O leitor mais renitente poderá conceder que as acções de sensibilização não passam de uma forma paternalista de ver as coisas e que, portanto, não respeitam a autonomia das pessoas. Mas pode, ainda assim, insistir que o paternalismo nem sempre é inadequado, sendo até a única maneira de educar jovens ainda imaturos. Se o paternalismo fosse sempre mau, os pais estariam a fazer mal às suas crianças quando procuram induzir nelas certas ideias ou atitudes. Ora, isso parece descabido: os pais não estão sempre a fazer-lhes mal ao agir desse modo; logo, o paternalismo não é sempre mau, e a sensibilização é aceitável.
É verdade que nem todo o paternalismo é injustificado e o caso apontado mostra-o. Mas esse paternalismo assenta na legitimidade conferida pelo amor e protecção paternais. E só nisso. De resto, mesmo as crianças têm muito a ganhar se as coisas lhes forem sendo paulatinamente explicadas em vez de lhes serem docemente — por vezes, duramente — impostas.

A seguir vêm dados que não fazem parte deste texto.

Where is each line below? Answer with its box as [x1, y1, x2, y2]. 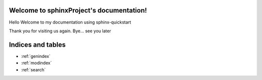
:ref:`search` [21, 67, 46, 72]
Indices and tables [9, 40, 66, 49]
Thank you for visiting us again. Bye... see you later [9, 28, 111, 34]
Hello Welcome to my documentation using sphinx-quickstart [9, 19, 131, 25]
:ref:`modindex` [21, 60, 52, 66]
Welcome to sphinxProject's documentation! [9, 6, 147, 14]
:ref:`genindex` [21, 53, 51, 59]
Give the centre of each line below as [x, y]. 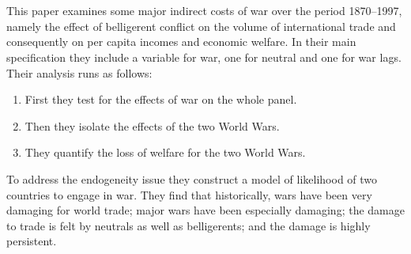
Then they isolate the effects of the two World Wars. [152, 125]
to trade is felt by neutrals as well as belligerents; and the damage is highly [189, 225]
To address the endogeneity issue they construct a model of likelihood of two [192, 178]
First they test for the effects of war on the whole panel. [161, 99]
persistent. [32, 241]
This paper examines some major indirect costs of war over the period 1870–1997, [204, 11]
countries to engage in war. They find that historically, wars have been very [189, 194]
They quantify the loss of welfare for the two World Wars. [165, 152]
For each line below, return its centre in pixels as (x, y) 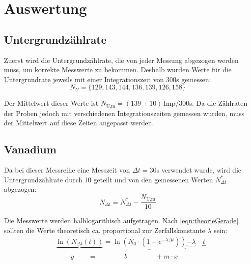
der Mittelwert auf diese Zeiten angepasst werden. (79, 123)
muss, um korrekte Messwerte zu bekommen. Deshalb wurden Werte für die (118, 70)
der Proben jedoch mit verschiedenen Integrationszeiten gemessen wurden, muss (124, 113)
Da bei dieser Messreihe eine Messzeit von (67, 170)
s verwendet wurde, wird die (199, 170)
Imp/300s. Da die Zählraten (205, 103)
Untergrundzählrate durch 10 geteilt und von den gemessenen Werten (109, 179)
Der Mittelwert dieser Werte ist (51, 103)
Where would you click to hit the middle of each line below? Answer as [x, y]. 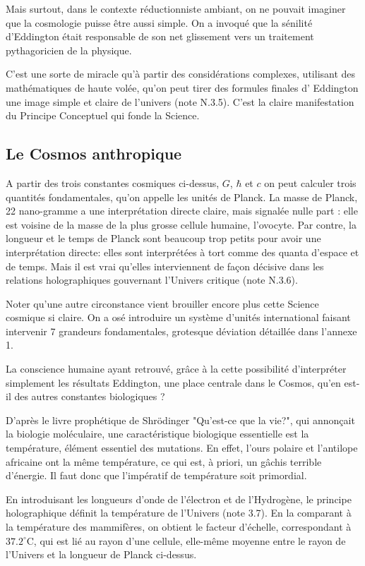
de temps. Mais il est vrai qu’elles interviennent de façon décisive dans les [165, 266]
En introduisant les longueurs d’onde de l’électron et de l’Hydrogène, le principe [179, 499]
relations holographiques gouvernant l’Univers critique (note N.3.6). [152, 280]
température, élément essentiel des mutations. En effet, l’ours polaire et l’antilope [182, 448]
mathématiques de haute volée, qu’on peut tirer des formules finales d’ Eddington [182, 87]
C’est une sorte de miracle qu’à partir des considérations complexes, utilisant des [181, 74]
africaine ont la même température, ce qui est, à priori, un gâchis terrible [164, 461]
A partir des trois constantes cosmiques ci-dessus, [113, 182]
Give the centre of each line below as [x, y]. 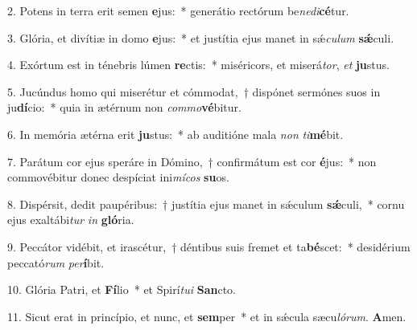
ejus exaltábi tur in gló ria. [71, 220]
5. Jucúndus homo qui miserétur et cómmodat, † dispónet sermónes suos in [194, 91]
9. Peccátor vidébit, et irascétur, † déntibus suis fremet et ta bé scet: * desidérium [209, 246]
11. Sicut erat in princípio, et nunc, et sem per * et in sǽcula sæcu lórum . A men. [207, 316]
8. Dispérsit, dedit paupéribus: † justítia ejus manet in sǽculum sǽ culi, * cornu [206, 204]
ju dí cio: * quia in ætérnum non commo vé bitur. [124, 107]
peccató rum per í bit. [56, 262]
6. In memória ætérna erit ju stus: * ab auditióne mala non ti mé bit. [175, 134]
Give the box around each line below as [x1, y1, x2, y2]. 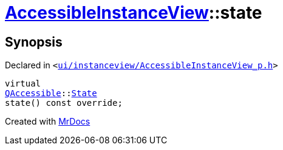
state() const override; [5, 98, 123, 108]
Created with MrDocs [5, 116, 90, 127]
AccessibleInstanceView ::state [5, 2, 262, 23]
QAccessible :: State [5, 88, 97, 99]
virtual [5, 79, 41, 89]
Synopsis [5, 34, 63, 50]
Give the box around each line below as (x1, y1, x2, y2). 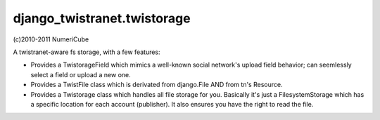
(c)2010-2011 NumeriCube (13, 35, 89, 44)
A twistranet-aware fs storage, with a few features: (13, 48, 161, 56)
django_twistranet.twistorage (13, 11, 191, 26)
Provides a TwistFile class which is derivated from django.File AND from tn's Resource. (30, 81, 283, 89)
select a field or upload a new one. (30, 70, 132, 79)
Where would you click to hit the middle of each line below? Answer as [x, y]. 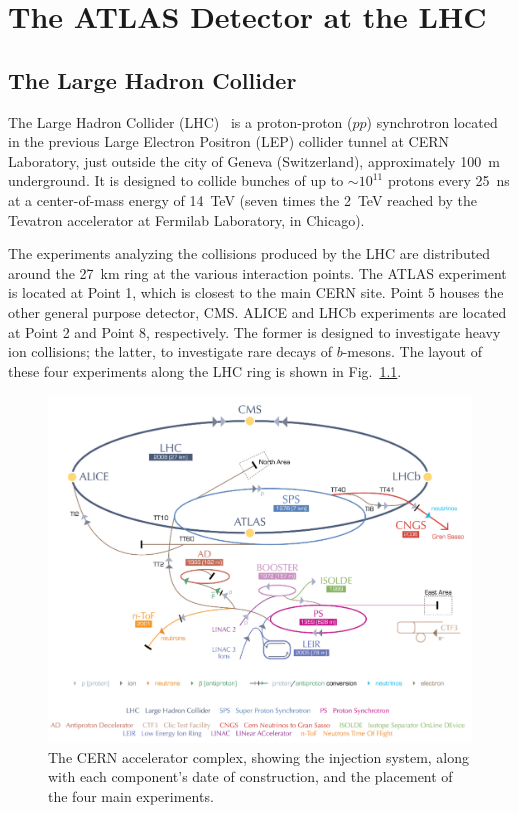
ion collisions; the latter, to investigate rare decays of [170, 351]
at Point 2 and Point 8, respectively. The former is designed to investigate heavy [254, 331]
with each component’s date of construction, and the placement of [250, 776]
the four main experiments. [131, 795]
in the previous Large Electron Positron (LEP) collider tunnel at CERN [228, 141]
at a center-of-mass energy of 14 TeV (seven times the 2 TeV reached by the [242, 199]
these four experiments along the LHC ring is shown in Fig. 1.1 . [205, 370]
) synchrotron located [432, 121]
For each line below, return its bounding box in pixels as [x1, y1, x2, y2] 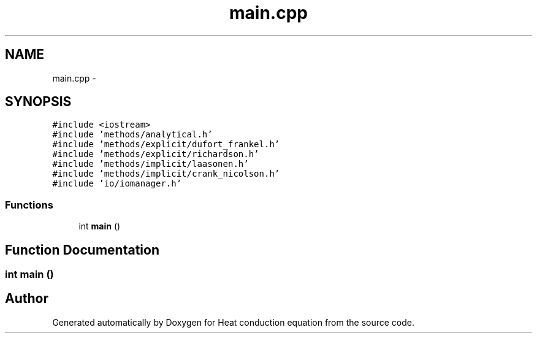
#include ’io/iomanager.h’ [52, 179, 182, 189]
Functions [5, 198, 53, 211]
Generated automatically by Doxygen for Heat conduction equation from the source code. [52, 317, 415, 328]
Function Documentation [5, 242, 159, 258]
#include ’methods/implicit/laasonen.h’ [52, 159, 249, 169]
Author [5, 291, 48, 307]
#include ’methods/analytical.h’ [52, 129, 213, 140]
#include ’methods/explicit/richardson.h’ [52, 149, 259, 159]
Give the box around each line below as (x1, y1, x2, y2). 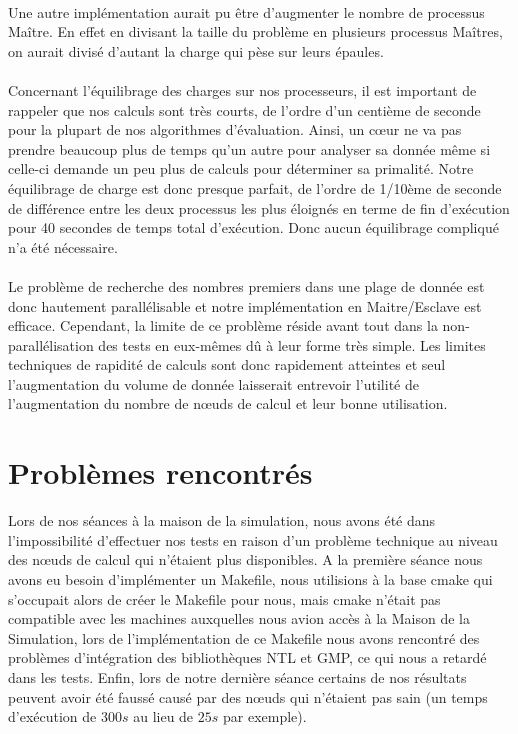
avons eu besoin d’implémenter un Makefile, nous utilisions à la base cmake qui (8, 568, 493, 589)
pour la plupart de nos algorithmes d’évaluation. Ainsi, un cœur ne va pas (8, 119, 462, 140)
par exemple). (222, 706, 307, 727)
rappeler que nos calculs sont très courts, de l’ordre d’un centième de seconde (8, 99, 481, 120)
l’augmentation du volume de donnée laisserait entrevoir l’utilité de (8, 373, 419, 394)
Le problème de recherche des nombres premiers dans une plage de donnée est (8, 275, 485, 296)
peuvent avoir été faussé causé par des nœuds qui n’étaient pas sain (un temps (8, 686, 488, 707)
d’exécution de (8, 706, 97, 727)

Frequentemente se apontam defeitos ao período revolucionário vivido em Portugal imediatamente após o 25 de Abril. Mas há que reconhecer que, entretanto, também perdemos coisas boas desse tempo. Ao menos não estávamos constantemente expostos a tanta acção de sensibilização. Em vez disso, havia muitas sessões públicas de esclarecimento e de debate aberto, como então eram designadas. Pode-se dizer que é só uma questão de palavras. Ainda assim, parece que, nem que seja nas palavras, havia bastante mais respeito pela autonomia das pessoas e nos tratávamos mutuamente como pessoas crescidinhas.